Ika?

{ Tuesday, July 15, 2014 }
Rupanya, kau mengingkari beberapa janji dahulu sebelum kau menepati. Seberapa aku memarahimu karena janji yang kau ingkari, tak sekalipun kau menggubrisnya. Kau hanya tertawa sambil kau bubuhi beberapa alasan. Tapi, itu tak jadi masalah.
Oh ya, kita sudah melanggar janji bersama. Kau telah lewat sehari, sedangkan aku dua hari. Kau tahu itu kan?

Sebelum kutulis ini, aku tak sengaja membaca tulisanmu. Betapa bahagianya diriku karena kini kulit manggis telah ada ekstraknyaXD
Terima kasih, untuk setiap apa yang kau tulis:)

Apakah aku pernah mengajarkanmu cara memahami luka? Apakah aku pernah memberitahumu cara memaknai pedih? Apakah aku pernah membimbingmu cara merasakan kekecewaan? Kau...selalu tahu itu. Dan kau juga tahu, aku lebih memahami itu daripada kau.

Kau..selalu membantuku untuk bangkit, memapahku untuk berjalan kembali, dan memberi semangat ketika aku mulai mampu berjalan--seperti sebelumnya. Bahkan ketika semua sudah seperti biasanya, kau selalu ada sekalipun tak selalu berjalan bersamaku.

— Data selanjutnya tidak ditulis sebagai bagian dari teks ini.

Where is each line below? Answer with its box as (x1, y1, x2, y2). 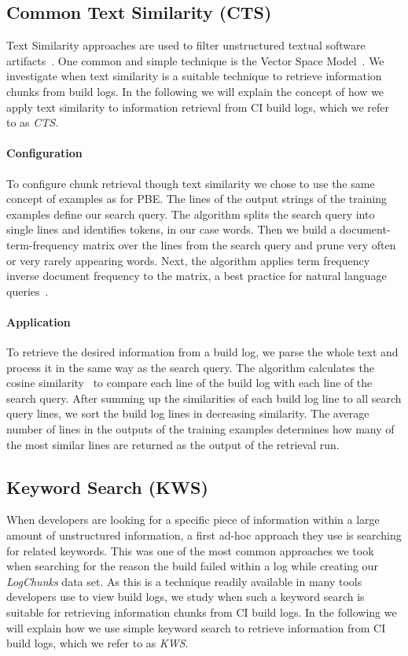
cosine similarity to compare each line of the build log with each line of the (6, 374, 373, 391)
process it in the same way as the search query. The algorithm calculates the (6, 359, 374, 375)
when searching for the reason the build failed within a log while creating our (6, 558, 378, 574)
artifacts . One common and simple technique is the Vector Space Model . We (6, 52, 384, 68)
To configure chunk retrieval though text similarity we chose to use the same (6, 175, 375, 191)
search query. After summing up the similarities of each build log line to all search (6, 389, 402, 406)
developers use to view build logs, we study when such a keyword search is (6, 588, 365, 605)
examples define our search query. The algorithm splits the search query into (6, 205, 375, 222)

Tentang beberapa bulan yang lalu...apakah kau masih ingat? Aku yakin seyakin-yakinnya, kau tak pernah lupa saat itu. Ketika pertahananmu mulai runtuh perlahan hingga kau tak sanggup lagi untuk membangunnya kembali. Bahkan air mata tak sanggup untuk mengembalikan kepingan-kepingan itu. Hei! Jangan cengeng. Aku tak suka kau seperti itu. Bukankah kau kuat? Ayolaah, tunjukkan kekuatanmu itu. Kuharap, tak ada air mata lagi untuk hal itu. Awas saja. Jika kau melanggarnya, akan kutagih kau good day sebanyak yang kuinginkan:p Satu lagi, jangan kau letakkan lagi kekuatanmu pada orang yang awalnya kukira bisa menjadi penguatmu. Rupanya, tak ada yang berubah darinya; ia masih saja tak sejalan dengan apa yang dijanjikannya. Untung saja, sudah kuhapus dari daftar kerinduan:p

Seperti dirimu, aku ingin aku menjadi penawar kelemahanmu. Datang padaku kapanpun kau mau. Tenang saja, aku tak pernah menolak hadirmu. Berbeda dengan dirimu yang menolak hadirnya:p

Selalu ada waktu untuk berkata; "novel apa lagi mau dibeli eh?", "keren we kereeen", "sudah meko baca?", "ayok sama-samaki bacai", "nu ingatji?", "hahaha", "kodoooong", "msdtk:p", "tawwaaaa", "menurutku saya iya toh begini, kau?", "menurutku saya iya anu, toh?", "voucher apa lagi yg murah tp bagus jaringannya?-_-".
Masih banyak hal yang tak dapat terekam oleh tulisan, namun sangat jelas dalam memori.